The funds for the Plan relating to investment will be assigned to suitable financial institutions, identified by the European Commission. These include: European Investment Bank (EIB), European Bank for Reconstruction and Development (EBRD), African Development Bank (Afdb), French Development Agency (AFD), Cassa Depositi e Prestiti (Cdp), Spanish Society for development finance (Cofides), Deutsche investitions undeEntwicklungsgesellschaft (Deg), Kreditanstalt für wiederaufbau (Kfw), Spanish Agency for International Development Cooperation (Aecid), Nederlandse Financierings-maatschappij voor ontwikkelingslanden (Fmo), Promotion and participation for coopération économique (Proparco).

Submiting a project

Companies interested in benefitting from EIP or wishing to make an investment must contact the financial institutions selected to manage the investment phases, where they will find all the information on the available mechanisms. A portal and a secretariat dedicated to the Plan will also be activated, which, among other things, will be able to direct interested companies to selected financial institutions. Moreover, if the project does not present the conditions to be financed with the EFSD guarantee, the secretariat will provide a list of financial institutions active in the regions of interest.

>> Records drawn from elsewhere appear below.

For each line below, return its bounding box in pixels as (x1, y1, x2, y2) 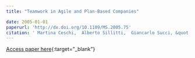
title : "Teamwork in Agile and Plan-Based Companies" (6, 8, 140, 14)
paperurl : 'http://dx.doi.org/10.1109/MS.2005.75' (6, 24, 132, 30)
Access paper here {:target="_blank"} (6, 46, 95, 53)
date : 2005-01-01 (6, 19, 48, 25)
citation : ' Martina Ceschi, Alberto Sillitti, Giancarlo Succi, (6, 30, 173, 35)
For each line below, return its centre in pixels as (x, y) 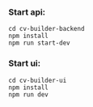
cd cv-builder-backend (46, 29)
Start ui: (25, 63)
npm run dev (28, 94)
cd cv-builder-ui (38, 80)
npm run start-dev (39, 43)
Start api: (27, 12)
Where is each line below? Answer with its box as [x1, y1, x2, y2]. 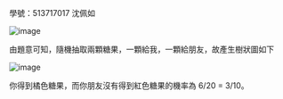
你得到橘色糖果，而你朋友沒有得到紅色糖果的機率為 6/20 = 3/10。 [9, 80, 249, 91]
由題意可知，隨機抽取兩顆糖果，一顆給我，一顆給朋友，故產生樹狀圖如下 [9, 44, 274, 54]
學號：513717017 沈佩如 [9, 8, 96, 18]
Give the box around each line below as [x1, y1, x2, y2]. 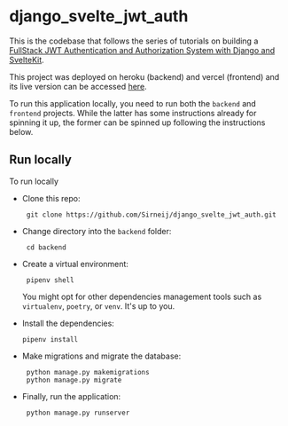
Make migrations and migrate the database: [21, 351, 182, 361]
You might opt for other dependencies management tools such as [21, 291, 262, 302]
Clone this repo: [21, 193, 81, 203]
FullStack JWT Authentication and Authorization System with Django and [9, 44, 276, 55]
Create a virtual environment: [21, 258, 128, 269]
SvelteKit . [9, 54, 44, 65]
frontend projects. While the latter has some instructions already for [9, 107, 257, 118]
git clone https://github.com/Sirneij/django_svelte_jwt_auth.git [26, 210, 276, 219]
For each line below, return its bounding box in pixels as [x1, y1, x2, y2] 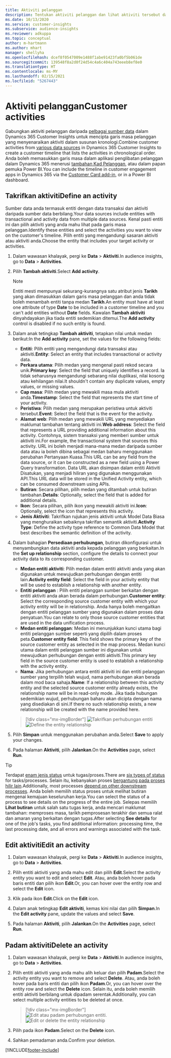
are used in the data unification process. [20, 619, 105, 626]
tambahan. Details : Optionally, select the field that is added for [20, 492, 151, 498]
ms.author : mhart [5, 45, 42, 50]
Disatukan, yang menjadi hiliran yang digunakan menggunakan [20, 470, 152, 476]
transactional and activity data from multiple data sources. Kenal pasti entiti [5, 216, 163, 222]
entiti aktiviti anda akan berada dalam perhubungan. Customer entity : [20, 592, 166, 599]
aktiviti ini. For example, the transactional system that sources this [20, 438, 158, 444]
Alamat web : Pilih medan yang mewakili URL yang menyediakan [20, 416, 155, 422]
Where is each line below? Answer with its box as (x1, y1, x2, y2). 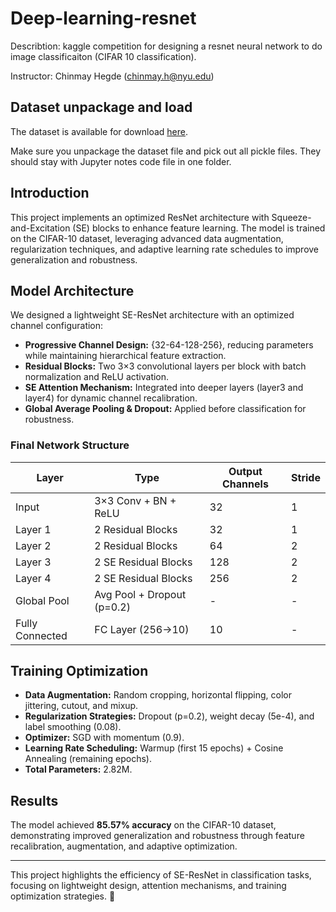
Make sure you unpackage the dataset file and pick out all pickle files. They (10, 145, 322, 157)
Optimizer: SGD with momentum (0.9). (24, 732, 185, 744)
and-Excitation (10, 222, 71, 234)
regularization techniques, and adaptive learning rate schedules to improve (10, 243, 320, 255)
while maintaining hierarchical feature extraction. (24, 350, 227, 362)
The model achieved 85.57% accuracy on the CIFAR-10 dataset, (10, 819, 277, 831)
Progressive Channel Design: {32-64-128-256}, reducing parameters (24, 339, 314, 351)
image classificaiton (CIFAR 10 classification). (10, 50, 197, 62)
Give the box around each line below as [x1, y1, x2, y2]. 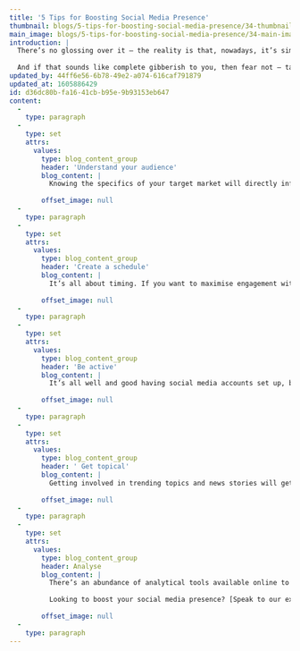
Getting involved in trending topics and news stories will [48, 478, 278, 487]
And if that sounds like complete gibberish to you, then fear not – [17, 63, 281, 72]
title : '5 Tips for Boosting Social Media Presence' [9, 13, 210, 22]
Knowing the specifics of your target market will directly [48, 180, 278, 189]
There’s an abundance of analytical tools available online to [48, 579, 290, 588]
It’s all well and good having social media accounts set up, [48, 379, 286, 388]
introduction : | [9, 38, 70, 47]
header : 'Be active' [41, 362, 118, 371]
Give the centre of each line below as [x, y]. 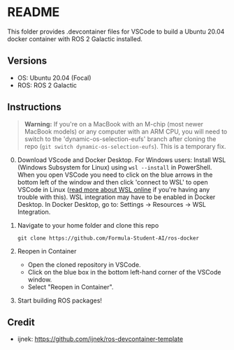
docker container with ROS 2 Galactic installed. [75, 38]
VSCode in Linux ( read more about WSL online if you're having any [114, 189]
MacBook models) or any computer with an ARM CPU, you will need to [126, 131]
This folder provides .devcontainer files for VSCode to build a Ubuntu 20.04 [116, 31]
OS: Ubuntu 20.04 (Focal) [54, 78]
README [34, 12]
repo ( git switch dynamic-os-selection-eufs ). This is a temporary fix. [125, 146]
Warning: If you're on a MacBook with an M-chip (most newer [114, 124]
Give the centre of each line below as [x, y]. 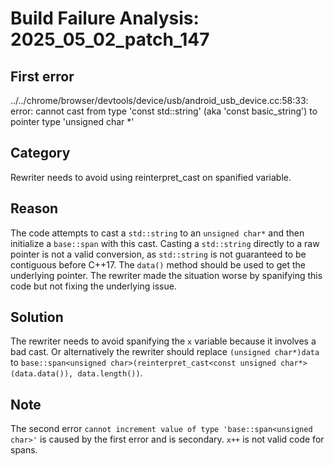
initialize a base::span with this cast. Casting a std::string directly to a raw [165, 243]
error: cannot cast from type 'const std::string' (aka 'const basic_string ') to [164, 111]
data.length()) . [110, 373]
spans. [24, 450]
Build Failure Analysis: [105, 18]
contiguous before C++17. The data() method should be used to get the [158, 264]
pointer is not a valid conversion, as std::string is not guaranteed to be [158, 254]
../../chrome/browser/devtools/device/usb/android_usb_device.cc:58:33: [159, 100]
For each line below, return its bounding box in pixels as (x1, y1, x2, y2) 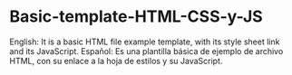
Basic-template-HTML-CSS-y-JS (9, 6, 263, 27)
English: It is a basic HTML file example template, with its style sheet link (9, 36, 280, 47)
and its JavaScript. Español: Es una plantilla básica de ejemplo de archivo (9, 45, 284, 56)
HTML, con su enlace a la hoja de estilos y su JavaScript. (9, 55, 223, 66)
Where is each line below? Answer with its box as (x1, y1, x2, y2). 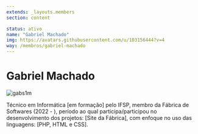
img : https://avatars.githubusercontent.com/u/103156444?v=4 (6, 37, 165, 43)
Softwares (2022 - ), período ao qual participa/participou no (6, 108, 157, 115)
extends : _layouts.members (6, 9, 75, 15)
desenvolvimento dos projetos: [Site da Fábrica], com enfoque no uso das (6, 114, 192, 121)
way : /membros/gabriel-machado (6, 43, 86, 49)
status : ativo (6, 26, 43, 32)
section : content (6, 15, 51, 21)
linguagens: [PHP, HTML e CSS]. (6, 121, 88, 128)
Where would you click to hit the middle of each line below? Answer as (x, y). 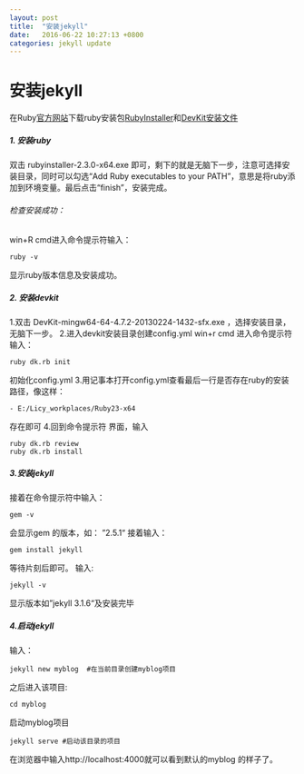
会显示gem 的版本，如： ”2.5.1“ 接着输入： (88, 533)
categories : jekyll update (60, 43)
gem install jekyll (46, 551)
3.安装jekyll (32, 472)
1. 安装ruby (30, 140)
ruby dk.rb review (44, 444)
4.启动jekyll (32, 625)
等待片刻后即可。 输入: (51, 568)
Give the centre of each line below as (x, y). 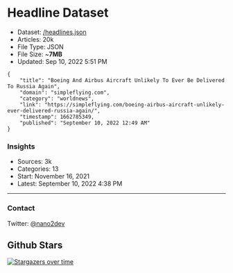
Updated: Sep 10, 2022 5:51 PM (62, 61)
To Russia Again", (34, 86)
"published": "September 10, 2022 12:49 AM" (85, 123)
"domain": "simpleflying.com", (65, 92)
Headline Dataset (58, 13)
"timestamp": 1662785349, (57, 117)
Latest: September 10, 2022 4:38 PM (70, 184)
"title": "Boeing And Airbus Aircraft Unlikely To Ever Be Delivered (122, 80)
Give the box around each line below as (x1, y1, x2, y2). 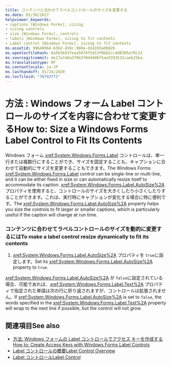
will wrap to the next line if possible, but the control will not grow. (5, 305, 142, 311)
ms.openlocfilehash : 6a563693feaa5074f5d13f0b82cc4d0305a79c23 (5, 50, 143, 55)
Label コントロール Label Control (12, 354, 81, 360)
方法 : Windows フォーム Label (5, 98, 135, 110)
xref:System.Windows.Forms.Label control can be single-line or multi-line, (5, 170, 162, 177)
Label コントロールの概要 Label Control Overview (12, 348, 116, 354)
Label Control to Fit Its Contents (5, 135, 142, 146)
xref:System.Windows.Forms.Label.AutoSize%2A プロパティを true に (12, 252, 159, 259)
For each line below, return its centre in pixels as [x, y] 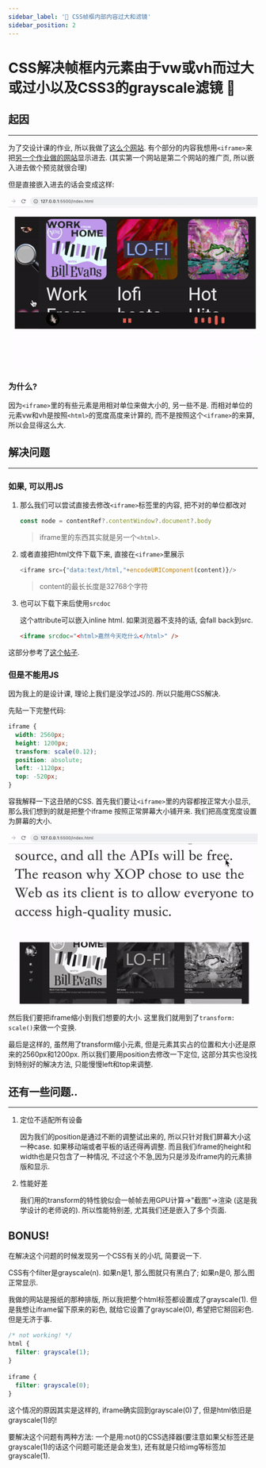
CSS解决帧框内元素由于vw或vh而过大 [131, 68]
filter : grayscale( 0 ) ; [53, 1385]
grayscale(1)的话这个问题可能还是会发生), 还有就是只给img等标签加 [117, 1447]
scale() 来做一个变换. [43, 1027]
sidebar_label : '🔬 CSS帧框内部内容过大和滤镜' [80, 17]
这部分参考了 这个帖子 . [44, 652]
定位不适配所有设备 [51, 1120]
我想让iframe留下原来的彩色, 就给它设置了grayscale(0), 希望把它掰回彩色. [134, 1309]
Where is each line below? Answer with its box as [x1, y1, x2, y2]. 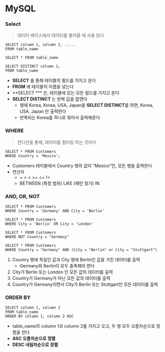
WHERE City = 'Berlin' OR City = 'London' [5, 221, 94, 226]
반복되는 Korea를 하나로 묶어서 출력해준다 [19, 115, 100, 121]
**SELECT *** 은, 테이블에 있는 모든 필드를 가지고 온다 [12, 90, 120, 96]
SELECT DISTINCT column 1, [5, 64, 61, 69]
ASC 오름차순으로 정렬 [12, 336, 56, 342]
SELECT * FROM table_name [5, 55, 58, 60]
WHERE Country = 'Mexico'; [5, 153, 61, 158]
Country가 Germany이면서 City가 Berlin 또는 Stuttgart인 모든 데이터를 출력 [12, 281, 159, 287]
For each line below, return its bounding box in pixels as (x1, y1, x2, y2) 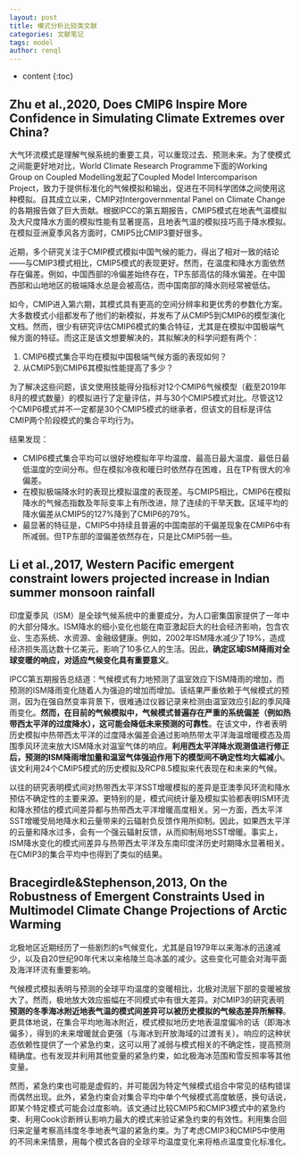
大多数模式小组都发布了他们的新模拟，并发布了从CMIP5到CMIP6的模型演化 (9, 310, 286, 320)
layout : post (9, 12, 58, 22)
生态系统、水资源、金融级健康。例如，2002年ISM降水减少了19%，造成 (24, 632, 286, 643)
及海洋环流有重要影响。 (9, 964, 96, 975)
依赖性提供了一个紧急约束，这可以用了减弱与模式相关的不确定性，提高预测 (16, 1039, 291, 1050)
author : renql (9, 46, 62, 55)
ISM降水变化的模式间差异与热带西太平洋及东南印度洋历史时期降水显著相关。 (9, 837, 290, 848)
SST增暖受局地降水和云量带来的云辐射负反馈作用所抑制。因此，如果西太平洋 (9, 815, 290, 826)
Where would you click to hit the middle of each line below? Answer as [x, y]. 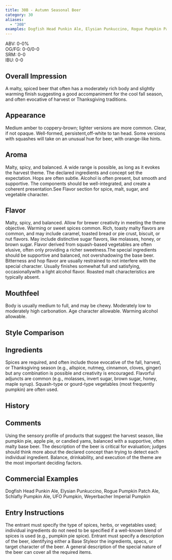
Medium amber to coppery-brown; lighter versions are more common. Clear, [86, 128]
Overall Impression [36, 76]
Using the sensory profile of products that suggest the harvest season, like [84, 435]
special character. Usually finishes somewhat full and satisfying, [73, 266]
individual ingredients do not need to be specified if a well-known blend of [84, 530]
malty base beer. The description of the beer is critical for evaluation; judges [86, 446]
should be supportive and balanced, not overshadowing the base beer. [80, 255]
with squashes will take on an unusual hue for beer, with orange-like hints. [83, 138]
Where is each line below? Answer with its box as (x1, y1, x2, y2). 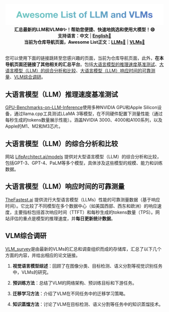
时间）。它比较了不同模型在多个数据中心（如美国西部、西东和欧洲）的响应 (5, 202, 157, 209)
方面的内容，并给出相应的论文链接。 (5, 252, 80, 258)
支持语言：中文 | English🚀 (57, 33, 112, 39)
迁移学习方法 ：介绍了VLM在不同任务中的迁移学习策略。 (12, 290, 128, 296)
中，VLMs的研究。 (12, 269, 51, 275)
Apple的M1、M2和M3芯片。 (5, 123, 63, 129)
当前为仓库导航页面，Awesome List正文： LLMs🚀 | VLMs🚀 (24, 39, 145, 45)
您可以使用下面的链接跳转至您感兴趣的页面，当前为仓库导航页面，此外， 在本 (5, 55, 164, 61)
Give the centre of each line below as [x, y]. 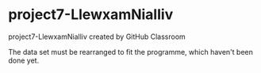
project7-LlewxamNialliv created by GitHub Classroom [97, 36]
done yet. [24, 60]
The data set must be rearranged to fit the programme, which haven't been [131, 52]
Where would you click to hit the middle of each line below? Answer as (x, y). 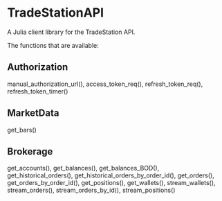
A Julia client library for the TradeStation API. (71, 32)
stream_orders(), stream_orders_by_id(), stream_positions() (91, 190)
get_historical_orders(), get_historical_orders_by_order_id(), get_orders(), (111, 175)
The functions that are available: (53, 45)
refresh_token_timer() (38, 91)
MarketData (33, 113)
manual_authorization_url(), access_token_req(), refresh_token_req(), (105, 84)
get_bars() (22, 130)
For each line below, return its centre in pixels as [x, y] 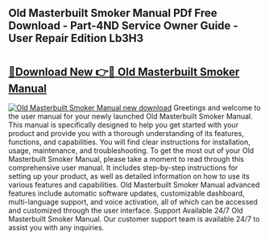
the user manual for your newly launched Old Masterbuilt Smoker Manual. [131, 116]
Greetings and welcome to [217, 108]
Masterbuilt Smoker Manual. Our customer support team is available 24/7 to [134, 219]
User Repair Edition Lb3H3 [76, 38]
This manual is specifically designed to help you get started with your [124, 125]
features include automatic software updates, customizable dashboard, [126, 193]
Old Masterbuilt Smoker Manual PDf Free [113, 13]
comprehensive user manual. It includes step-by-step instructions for [123, 168]
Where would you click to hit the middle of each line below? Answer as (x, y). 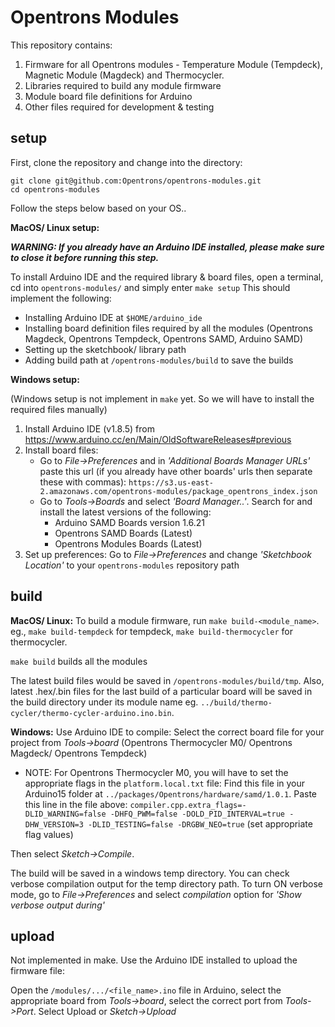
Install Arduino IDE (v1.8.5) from (90, 428)
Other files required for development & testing (119, 107)
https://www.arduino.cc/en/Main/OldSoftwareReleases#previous (158, 439)
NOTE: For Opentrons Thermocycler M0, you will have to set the (156, 772)
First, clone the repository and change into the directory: (126, 162)
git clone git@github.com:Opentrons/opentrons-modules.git (136, 181)
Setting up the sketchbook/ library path (105, 349)
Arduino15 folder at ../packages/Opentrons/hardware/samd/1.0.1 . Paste (171, 793)
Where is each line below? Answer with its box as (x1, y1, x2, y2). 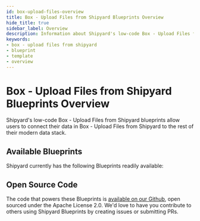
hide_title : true (6, 20, 49, 26)
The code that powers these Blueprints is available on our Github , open (6, 195, 180, 203)
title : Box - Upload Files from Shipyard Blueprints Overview (6, 14, 164, 20)
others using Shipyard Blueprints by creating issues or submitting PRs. (6, 208, 179, 215)
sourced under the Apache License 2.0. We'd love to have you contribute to (6, 202, 192, 209)
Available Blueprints (6, 147, 82, 157)
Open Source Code (6, 179, 78, 189)
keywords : (6, 36, 31, 42)
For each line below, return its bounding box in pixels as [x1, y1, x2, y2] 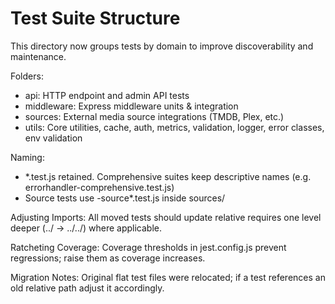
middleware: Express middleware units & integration [24, 100, 239, 112]
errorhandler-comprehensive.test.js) [24, 181, 175, 193]
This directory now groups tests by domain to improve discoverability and [10, 40, 314, 52]
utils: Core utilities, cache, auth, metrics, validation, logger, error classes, [24, 121, 325, 133]
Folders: [10, 70, 44, 82]
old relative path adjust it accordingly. [10, 282, 165, 294]
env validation [24, 132, 83, 144]
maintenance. [10, 50, 67, 62]
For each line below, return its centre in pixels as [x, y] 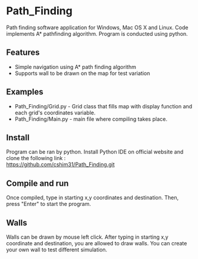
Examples [25, 92]
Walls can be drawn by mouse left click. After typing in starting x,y [87, 237]
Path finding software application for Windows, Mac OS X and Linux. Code [97, 27]
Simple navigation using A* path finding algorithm [76, 67]
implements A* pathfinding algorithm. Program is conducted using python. [97, 33]
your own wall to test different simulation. [57, 249]
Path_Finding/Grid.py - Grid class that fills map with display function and [103, 106]
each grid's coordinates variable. [55, 113]
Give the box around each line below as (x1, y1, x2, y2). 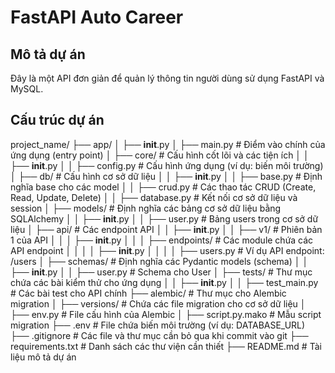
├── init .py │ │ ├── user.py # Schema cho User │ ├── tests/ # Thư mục (10, 266, 313, 278)
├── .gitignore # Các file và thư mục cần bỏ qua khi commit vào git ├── (10, 329, 309, 341)
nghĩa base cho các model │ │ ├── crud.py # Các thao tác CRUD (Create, (10, 181, 317, 193)
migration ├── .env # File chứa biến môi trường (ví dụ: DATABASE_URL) (10, 319, 306, 331)
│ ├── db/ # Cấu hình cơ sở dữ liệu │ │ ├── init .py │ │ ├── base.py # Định (10, 170, 323, 182)
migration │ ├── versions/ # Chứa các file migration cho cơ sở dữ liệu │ (10, 297, 307, 310)
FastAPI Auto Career (10, 6, 184, 29)
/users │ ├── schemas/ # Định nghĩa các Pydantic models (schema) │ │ (10, 255, 309, 267)

An example, the Climate Investor One

The Climate Investor One (IOC) is a fund managed by the FMO, one of the financial institutions already accredited by the European Commission. Its goal is to provide sustainable energy at affordable prices in emerging markets. The fund provides support to energy projects from start to finish, trying to solve market failures and inefficiencies at every stage of project development. By improving the quality of projects, the CIO aims to attract private investors and finance for countries with low and medium-low income, particularly in Africa. The EU contribution to the Climate Investor One is 30 million euros for an amount of investments activated of 900 million euros.